A convolutional neural network (CNN) is a deep learning model that analyzes images and learns on its own1. In recent years, CNNs have been extensively used in many fields. In the healthcare industry, numerous studies have reported that a CNN can be used to analyze and diagnose medical images1,2,3,4,5,6,7. CNNs have also been used to better interpret the complexities of medical imaging by revealing patterns in large numbers of data and acquiring essential information to gain more knowledge2.

In the field of dentistry, CNNs have been applied for the detection of carious lesions, periodontal lesions, mandibular canals, cysts, and tumors1,3,4,7,8,9. They are also used to assess the difficulty of realizing endodontic treatment, skeletal classification, soft tissue profiling, osteoporosis, root morphology evaluation, and survival prediction of oral cancer patients5,10,11,12,13,14.

There are several potential complications that may arise after the extraction of a third molar, including pain, swelling, and nerve injury, and it is important to evaluate the difficulty of extraction in an objective manner15,16. In practice, clinicians often misjudge such difficulty and fail to complete the extraction process. The purpose of this study is to present a CNN-based deep learning model using panoramic radiographic images for predicting the difficulty of extracting mandibular third molars.


The classification results for the proposed diagnosis model are presented in Table 1. Here, C1 (depth), C2 (ramal relationship), and C3 (angulation) represent the three criteria of the Pederson difficulty score (PDS) used in this study17. The accuracies for C1, C2, and C3 were found to be 78.91%, 82.03%, and 90.23%, respectively. The accuracy and sensitivity for C1 were lower than that of the other criteria. Based on the C3 criterion, the data on score 4 were insufficient for the training and testing.

Table 1 Classification results.

Figure 1 shows the distributions of the expected scores among the actual PDSs measured by medical experts. These scores are densely distributed near the actual PDSs. The distributions for scores of 9 and 10 were excluded because the data for these scores were extremely limited. The predicted PDS is calculated to consider the confidence distribution evaluated by the model, and the root mean square error (RMSE) between the expected PDS and actual PDS was estimated to be 0.6738. In addition, the Cohen’s kappa scores for each criterion were 70.88%, 65.23%, and 85.54%, respectively.

Figure 1
figure 1

Predicted Pederson difficulty score (PDS) distribution of the actual PDS. The distribution of predicted PDS was generally close to the actual PDS. Whereas it performed well for PDS 4–7, it overestimated the cases of PDS 3 and underestimated the cases of PDS 8 and 9.
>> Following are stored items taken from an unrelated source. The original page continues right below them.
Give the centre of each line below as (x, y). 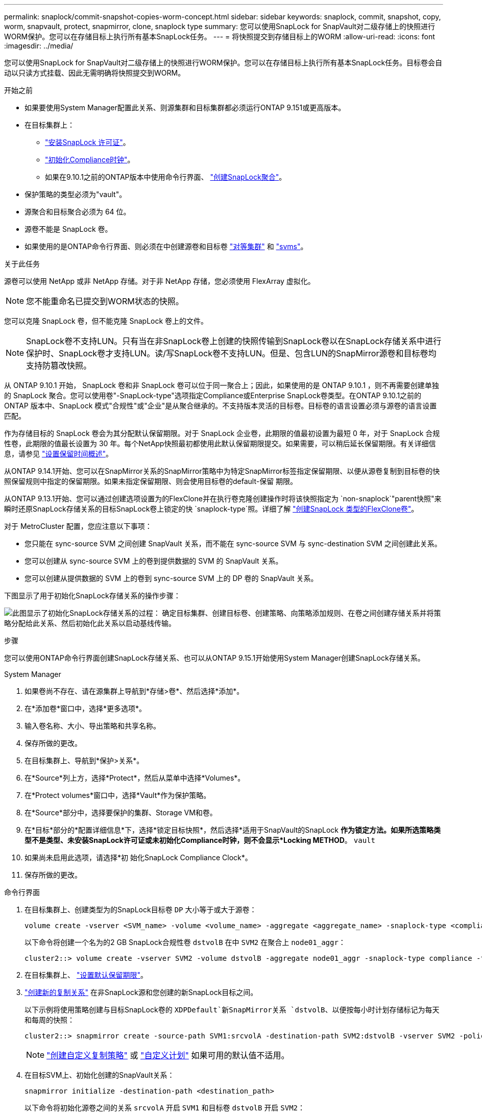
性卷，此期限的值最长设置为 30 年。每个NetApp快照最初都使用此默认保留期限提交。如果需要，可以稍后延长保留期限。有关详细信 (220, 443)
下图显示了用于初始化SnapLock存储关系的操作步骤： (92, 596)
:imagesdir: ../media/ (39, 46)
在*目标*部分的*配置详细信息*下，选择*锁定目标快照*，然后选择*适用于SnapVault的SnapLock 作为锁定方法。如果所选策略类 (233, 830)
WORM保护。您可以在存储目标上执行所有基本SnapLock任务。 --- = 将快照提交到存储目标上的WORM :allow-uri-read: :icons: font (220, 37)
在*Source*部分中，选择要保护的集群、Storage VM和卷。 (121, 813)
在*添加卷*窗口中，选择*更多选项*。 (86, 708)
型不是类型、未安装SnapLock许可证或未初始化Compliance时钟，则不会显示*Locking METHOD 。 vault (200, 840)
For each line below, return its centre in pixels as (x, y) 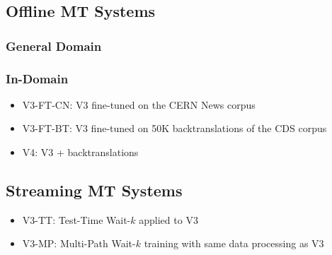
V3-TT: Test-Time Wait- (76, 219)
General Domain (54, 46)
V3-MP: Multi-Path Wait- (79, 243)
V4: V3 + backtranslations (80, 152)
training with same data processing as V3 (234, 243)
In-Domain (37, 78)
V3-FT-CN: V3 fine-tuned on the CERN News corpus (139, 104)
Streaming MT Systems (94, 190)

Deep learning has been widely used in various fields. Among the many deep learning models, CNNs are the most efficient6. CNNs have shown excellent results in the analysis of radiographic images when compared to the results by medical experts. Previous studies have shown that deep learning can be used to recognize anatomical structures, find anomalies, measure the distance, and classify structures in medical images1,3,4,5,6,7,8,9,10,11,12,13,14,15. However, in most studies, object detection was conducted manually, and tasks were limited to performing simple measurements, comparisons, or classifications. In this study, all processes were applied automatically including object detection. In addition, object detection is quite complicated because the normal anatomical structure is assessed and scored based on three criteria.

A Single Shot Multibox Detector (SSD) is a representative CNN-based model used for object detection. Liu et al. used this model to discretize the output space of the bounding boxes into a set of default boxes over various aspect ratios and scales18. This approach makes the training and integration of the detection system straightforward. Consequently, SSD shows a fast inference speed and achieves an outstanding detection performance.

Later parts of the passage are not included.